── Extracted entries ──
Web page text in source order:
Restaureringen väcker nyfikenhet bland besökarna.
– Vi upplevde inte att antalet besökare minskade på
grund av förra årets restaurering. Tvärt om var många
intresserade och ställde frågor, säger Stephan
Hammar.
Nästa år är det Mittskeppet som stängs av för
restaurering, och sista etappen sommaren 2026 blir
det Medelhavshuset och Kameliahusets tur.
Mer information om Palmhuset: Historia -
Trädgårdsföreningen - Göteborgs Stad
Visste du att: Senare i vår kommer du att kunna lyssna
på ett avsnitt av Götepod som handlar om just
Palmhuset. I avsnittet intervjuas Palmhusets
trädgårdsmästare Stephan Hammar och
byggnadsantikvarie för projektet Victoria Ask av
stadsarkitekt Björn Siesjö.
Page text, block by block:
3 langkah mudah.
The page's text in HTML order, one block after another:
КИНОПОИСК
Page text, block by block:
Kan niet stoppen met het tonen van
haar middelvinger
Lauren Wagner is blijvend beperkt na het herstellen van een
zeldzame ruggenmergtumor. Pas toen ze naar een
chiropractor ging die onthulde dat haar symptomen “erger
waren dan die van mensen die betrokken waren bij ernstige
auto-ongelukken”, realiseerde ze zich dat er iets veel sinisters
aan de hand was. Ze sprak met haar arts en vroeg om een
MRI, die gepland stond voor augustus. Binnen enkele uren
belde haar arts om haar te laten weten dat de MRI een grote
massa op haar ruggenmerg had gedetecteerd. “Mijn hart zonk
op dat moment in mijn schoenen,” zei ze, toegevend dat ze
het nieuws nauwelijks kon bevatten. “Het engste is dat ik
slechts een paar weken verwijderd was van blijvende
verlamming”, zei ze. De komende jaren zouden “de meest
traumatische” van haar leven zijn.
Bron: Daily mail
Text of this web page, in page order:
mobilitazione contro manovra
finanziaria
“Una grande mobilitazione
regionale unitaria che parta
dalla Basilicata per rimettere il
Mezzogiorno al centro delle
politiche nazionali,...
───
── Extracted entries ──
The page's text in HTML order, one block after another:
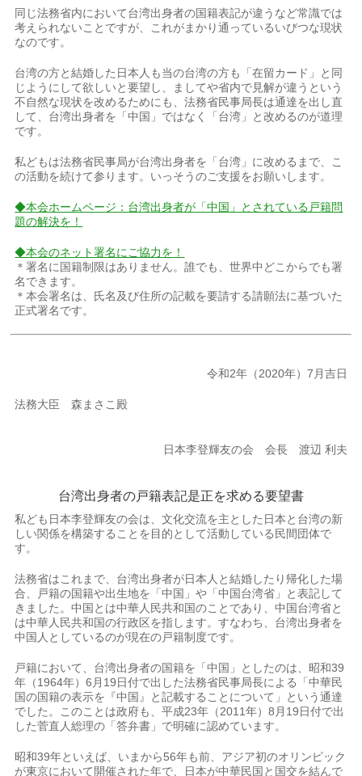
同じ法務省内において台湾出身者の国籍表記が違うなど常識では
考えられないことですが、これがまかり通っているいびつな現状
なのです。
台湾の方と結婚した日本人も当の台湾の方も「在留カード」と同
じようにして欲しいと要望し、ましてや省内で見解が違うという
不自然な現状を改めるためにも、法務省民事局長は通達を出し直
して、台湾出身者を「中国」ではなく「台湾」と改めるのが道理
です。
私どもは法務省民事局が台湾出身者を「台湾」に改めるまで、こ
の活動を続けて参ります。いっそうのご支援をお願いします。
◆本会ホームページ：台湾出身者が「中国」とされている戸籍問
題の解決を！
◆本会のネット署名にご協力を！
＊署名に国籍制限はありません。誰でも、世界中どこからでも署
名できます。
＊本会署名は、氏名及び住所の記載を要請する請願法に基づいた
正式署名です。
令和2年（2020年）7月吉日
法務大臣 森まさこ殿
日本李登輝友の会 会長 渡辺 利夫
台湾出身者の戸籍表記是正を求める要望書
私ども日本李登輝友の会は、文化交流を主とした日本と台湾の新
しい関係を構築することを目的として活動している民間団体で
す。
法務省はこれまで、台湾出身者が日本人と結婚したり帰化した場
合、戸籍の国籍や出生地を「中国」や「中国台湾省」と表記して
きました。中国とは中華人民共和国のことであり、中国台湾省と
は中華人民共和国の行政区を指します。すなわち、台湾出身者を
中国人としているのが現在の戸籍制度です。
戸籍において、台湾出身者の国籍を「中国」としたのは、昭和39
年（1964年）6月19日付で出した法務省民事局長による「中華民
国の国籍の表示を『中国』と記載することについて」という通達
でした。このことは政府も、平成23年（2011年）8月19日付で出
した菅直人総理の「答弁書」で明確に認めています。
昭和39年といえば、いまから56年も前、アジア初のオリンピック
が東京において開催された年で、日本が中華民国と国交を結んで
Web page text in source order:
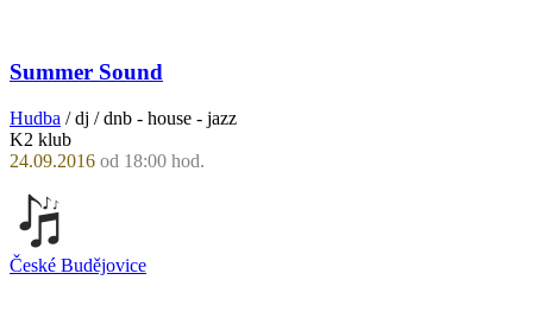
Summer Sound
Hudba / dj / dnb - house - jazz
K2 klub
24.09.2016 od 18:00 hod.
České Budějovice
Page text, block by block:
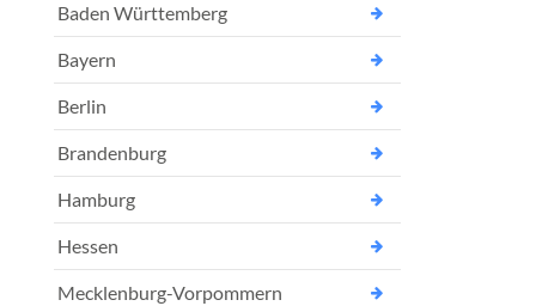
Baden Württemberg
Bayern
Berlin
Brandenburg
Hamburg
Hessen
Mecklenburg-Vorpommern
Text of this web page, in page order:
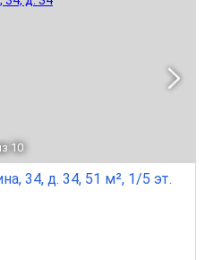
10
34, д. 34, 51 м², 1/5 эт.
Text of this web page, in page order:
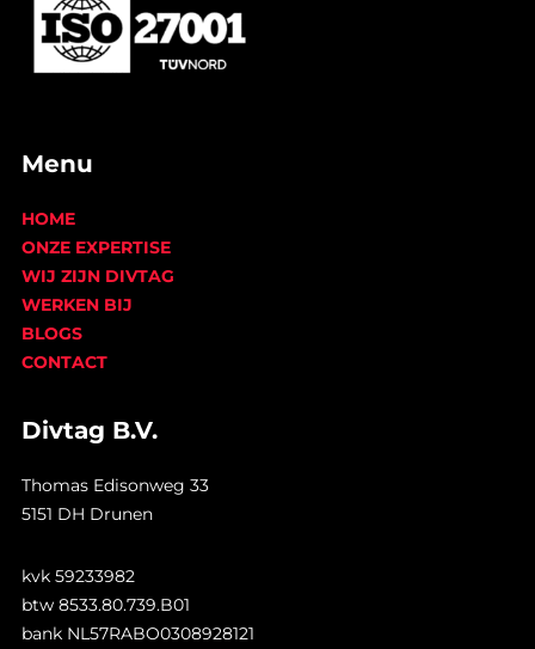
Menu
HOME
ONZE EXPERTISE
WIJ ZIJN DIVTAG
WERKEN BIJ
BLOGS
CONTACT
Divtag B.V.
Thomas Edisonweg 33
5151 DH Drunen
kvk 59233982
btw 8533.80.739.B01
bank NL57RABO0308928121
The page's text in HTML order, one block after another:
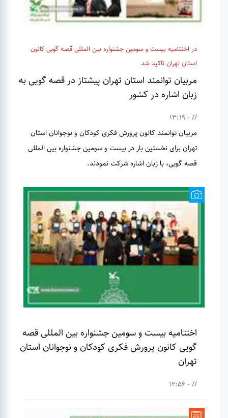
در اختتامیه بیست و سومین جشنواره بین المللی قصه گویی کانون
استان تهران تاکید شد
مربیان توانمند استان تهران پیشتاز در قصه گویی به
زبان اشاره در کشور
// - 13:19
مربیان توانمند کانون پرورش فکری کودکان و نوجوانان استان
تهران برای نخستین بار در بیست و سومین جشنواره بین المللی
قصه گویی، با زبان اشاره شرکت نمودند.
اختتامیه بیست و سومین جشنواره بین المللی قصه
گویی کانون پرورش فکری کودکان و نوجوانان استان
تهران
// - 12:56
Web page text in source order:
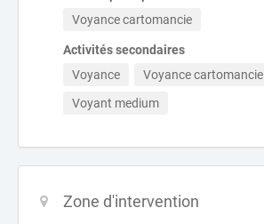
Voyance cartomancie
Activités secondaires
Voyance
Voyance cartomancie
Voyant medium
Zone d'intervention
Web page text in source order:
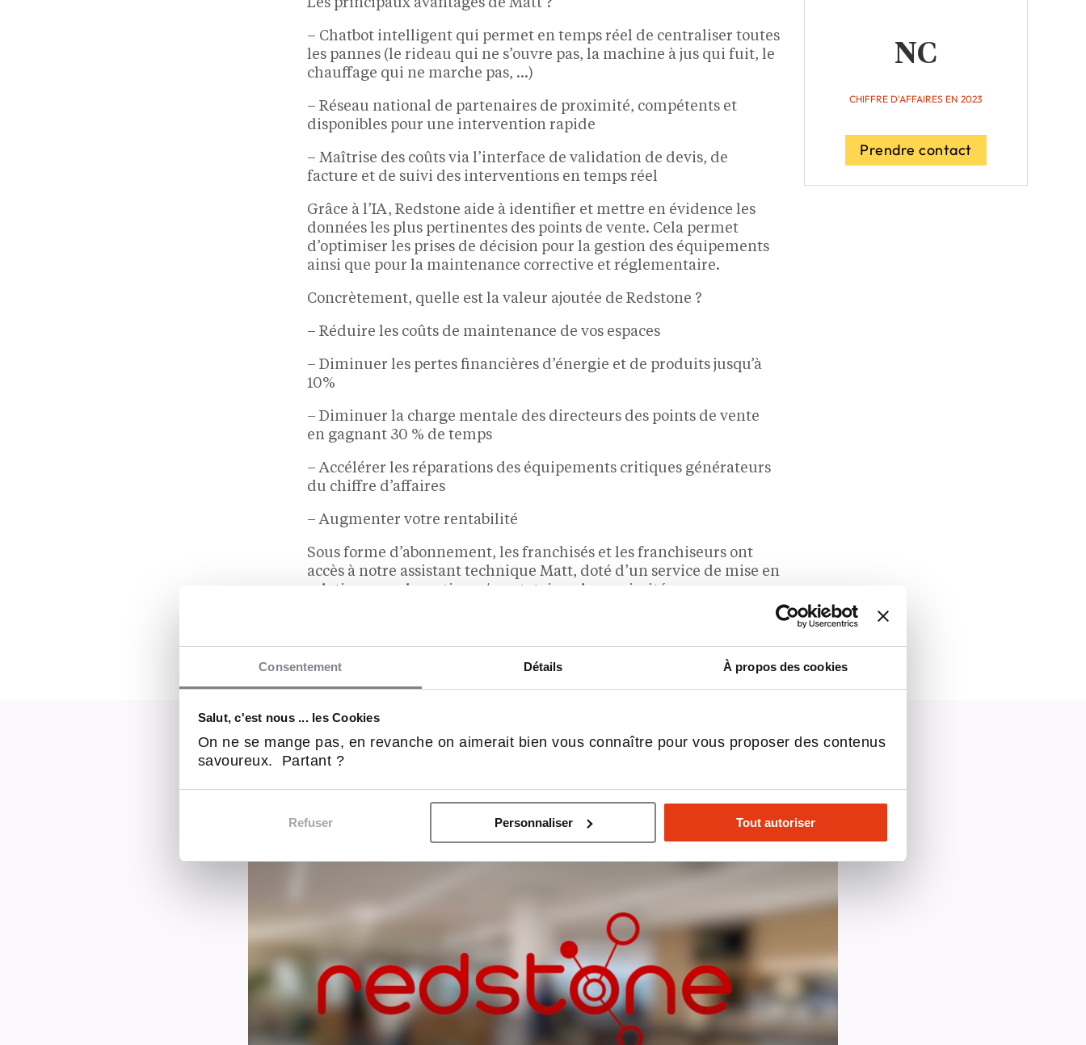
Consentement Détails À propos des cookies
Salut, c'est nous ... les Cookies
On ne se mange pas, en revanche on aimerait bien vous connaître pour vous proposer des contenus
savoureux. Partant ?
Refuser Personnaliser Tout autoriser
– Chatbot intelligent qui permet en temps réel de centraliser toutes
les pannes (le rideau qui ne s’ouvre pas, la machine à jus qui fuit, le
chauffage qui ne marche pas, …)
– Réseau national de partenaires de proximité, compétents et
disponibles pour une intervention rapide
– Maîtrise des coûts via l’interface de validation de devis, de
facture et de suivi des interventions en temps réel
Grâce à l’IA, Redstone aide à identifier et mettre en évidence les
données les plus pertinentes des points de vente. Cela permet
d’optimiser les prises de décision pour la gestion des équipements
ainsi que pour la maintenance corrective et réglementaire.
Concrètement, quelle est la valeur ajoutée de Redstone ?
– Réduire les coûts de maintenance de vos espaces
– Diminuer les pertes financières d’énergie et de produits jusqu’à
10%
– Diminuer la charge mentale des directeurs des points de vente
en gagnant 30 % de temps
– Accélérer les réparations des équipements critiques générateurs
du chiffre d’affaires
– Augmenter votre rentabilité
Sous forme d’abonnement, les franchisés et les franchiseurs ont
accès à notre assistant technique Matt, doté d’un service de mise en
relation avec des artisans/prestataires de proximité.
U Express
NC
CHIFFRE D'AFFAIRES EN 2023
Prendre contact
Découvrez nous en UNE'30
───
── Extracted entries ──
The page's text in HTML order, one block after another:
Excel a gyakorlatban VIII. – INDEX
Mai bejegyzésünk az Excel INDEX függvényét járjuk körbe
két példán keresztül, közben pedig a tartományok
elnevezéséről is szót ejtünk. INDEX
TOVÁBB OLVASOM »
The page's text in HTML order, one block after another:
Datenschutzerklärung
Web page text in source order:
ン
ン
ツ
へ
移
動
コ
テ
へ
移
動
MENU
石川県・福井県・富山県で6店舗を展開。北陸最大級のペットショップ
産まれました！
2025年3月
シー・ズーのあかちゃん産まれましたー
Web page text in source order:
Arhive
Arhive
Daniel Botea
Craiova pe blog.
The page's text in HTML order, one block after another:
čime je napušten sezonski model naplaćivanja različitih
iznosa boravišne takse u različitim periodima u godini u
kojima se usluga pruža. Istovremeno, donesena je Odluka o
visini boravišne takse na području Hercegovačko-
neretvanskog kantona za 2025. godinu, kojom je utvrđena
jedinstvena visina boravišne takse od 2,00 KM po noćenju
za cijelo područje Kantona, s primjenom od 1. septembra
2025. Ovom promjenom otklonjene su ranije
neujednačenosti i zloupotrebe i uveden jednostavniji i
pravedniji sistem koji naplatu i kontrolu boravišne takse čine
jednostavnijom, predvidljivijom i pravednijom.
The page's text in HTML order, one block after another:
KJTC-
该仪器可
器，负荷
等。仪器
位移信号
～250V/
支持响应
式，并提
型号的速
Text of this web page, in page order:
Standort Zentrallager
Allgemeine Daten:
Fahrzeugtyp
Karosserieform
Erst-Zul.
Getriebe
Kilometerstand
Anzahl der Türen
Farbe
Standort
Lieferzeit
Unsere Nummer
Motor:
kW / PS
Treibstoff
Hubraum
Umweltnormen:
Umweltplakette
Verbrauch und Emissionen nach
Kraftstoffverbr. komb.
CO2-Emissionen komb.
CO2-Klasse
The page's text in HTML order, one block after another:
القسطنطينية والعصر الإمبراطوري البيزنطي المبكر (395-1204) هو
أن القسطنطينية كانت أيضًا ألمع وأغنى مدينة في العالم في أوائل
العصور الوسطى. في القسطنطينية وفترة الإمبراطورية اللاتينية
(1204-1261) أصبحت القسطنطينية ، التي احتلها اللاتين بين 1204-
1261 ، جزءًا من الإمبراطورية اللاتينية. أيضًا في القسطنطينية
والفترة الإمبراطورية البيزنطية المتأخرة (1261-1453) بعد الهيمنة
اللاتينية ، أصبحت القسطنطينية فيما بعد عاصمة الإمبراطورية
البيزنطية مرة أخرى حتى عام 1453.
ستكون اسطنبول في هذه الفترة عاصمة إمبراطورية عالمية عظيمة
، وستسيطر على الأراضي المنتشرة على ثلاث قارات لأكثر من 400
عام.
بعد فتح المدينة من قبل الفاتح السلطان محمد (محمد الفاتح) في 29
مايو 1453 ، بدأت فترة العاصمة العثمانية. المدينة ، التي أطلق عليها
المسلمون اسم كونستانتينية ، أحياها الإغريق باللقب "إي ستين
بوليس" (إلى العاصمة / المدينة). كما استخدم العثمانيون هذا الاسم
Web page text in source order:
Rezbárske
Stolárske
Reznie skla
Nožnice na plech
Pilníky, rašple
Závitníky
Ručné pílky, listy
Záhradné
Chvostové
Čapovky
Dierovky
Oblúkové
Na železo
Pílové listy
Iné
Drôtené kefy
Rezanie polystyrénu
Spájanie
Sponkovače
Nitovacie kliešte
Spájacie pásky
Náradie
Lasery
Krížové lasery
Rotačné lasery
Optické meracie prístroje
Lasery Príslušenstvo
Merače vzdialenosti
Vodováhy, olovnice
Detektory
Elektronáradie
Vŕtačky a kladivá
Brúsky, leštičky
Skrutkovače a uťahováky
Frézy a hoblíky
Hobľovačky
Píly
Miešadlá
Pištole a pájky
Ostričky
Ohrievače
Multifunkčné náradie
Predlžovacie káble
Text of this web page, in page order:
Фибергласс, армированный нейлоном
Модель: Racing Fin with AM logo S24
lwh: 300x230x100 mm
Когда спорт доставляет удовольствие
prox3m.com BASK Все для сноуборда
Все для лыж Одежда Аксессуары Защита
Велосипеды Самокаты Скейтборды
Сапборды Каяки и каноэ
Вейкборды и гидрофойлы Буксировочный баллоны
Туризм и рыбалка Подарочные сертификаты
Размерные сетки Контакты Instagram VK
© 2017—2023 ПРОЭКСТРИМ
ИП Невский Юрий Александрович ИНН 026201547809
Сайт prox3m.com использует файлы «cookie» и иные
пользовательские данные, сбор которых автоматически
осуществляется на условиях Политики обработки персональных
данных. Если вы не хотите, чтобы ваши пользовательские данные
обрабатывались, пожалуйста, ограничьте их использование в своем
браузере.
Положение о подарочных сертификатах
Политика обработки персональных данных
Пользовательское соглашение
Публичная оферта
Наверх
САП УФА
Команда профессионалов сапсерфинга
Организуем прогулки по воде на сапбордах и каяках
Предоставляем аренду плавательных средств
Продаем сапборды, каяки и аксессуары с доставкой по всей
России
───
◆ **Exercise**:
Above this task is a listing with pictures in it. Retype only the lines from the one containing "して、台湾出身者を「中国」ではなく「台湾」と改めるのが道理" through the one containing "kvk 59233982", both included, and not the pictures.

◆ **Exercise result**:
して、台湾出身者を「中国」ではなく「台湾」と改めるのが道理
です。
私どもは法務省民事局が台湾出身者を「台湾」に改めるまで、こ
の活動を続けて参ります。いっそうのご支援をお願いします。
◆本会ホームページ：台湾出身者が「中国」とされている戸籍問
題の解決を！
◆本会のネット署名にご協力を！
＊署名に国籍制限はありません。誰でも、世界中どこからでも署
名できます。
＊本会署名は、氏名及び住所の記載を要請する請願法に基づいた
正式署名です。
令和2年（2020年）7月吉日
法務大臣 森まさこ殿
日本李登輝友の会 会長 渡辺 利夫
台湾出身者の戸籍表記是正を求める要望書
私ども日本李登輝友の会は、文化交流を主とした日本と台湾の新
しい関係を構築することを目的として活動している民間団体で
す。
法務省はこれまで、台湾出身者が日本人と結婚したり帰化した場
合、戸籍の国籍や出生地を「中国」や「中国台湾省」と表記して
きました。中国とは中華人民共和国のことであり、中国台湾省と
は中華人民共和国の行政区を指します。すなわち、台湾出身者を
中国人としているのが現在の戸籍制度です。
戸籍において、台湾出身者の国籍を「中国」としたのは、昭和39
年（1964年）6月19日付で出した法務省民事局長による「中華民
国の国籍の表示を『中国』と記載することについて」という通達
でした。このことは政府も、平成23年（2011年）8月19日付で出
した菅直人総理の「答弁書」で明確に認めています。
昭和39年といえば、いまから56年も前、アジア初のオリンピック
が東京において開催された年で、日本が中華民国と国交を結んで
Web page text in source order:
Summer Sound
Hudba / dj / dnb - house - jazz
K2 klub
24.09.2016 od 18:00 hod.
České Budějovice
Page text, block by block:
Baden Württemberg
Bayern
Berlin
Brandenburg
Hamburg
Hessen
Mecklenburg-Vorpommern
Text of this web page, in page order:
10
34, д. 34, 51 м², 1/5 эт.
Text of this web page, in page order:
Menu
HOME
ONZE EXPERTISE
WIJ ZIJN DIVTAG
WERKEN BIJ
BLOGS
CONTACT
Divtag B.V.
Thomas Edisonweg 33
5151 DH Drunen
kvk 59233982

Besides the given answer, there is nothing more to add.